In this article, we’ll dive in to several helpful ways to find the true value of an RV or camper. We’ve included a YouTube video that has some great tips, too!
If you have purchased or sold a used car or truck before, you likely used the Kelley Blue Book to determine the value of your vehicle. Unfortunately, Kelley Blue Book no longer shares the values of RVs and motorhomes. But you have several other resources at your disposal, so that’s okay!
RV values can vary tremendously based on several factors, including the condition of the rig, added features, and even your location and the time of year!
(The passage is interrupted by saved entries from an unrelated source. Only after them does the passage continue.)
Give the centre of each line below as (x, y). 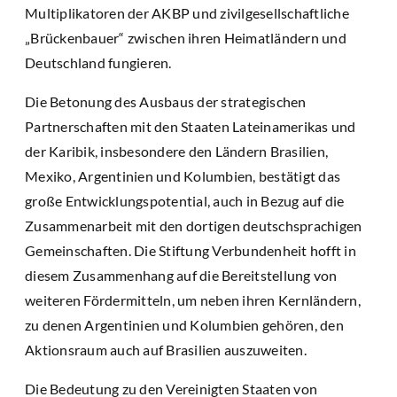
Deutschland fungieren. (98, 63)
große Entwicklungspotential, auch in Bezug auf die (185, 201)
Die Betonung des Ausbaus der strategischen (166, 102)
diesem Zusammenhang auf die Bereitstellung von (181, 276)
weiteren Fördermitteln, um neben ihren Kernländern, (193, 300)
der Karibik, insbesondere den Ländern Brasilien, (176, 152)
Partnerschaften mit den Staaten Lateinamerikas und (191, 127)
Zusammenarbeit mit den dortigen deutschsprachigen (194, 226)

The number of factors impacting the price makes it crucial for you to do your homework in advance to see what the fair market value is for your RV.
Best Sources to Determine the Price of an RV
The first step to buying or selling a used RV is to figure out an estimated value of the RV. While dozens of websites offer to help you determine the value of an RV, some are certainly better than others. We recommend checking three different online tools to come up with a fair price for your RV.
1. RV NADA Guides by J.D. Power (National Automobile Dealers Association)
If you are familiar with the Kelley Blue Book website, you will find the NADA RV Pricing Guide to be very similar.
To start, go to the website and choose the type of RV or travel trailer you own or are looking to buy. You can use the drop-down menus to select the manufacturer, models, years, length, and add on options. If you have a motorized RV, you can also enter the mileage, which is extremely useful for determining the value of the rig. Once you have narrowed down your rig, you will enter your zip code to see up to date pricing for your region.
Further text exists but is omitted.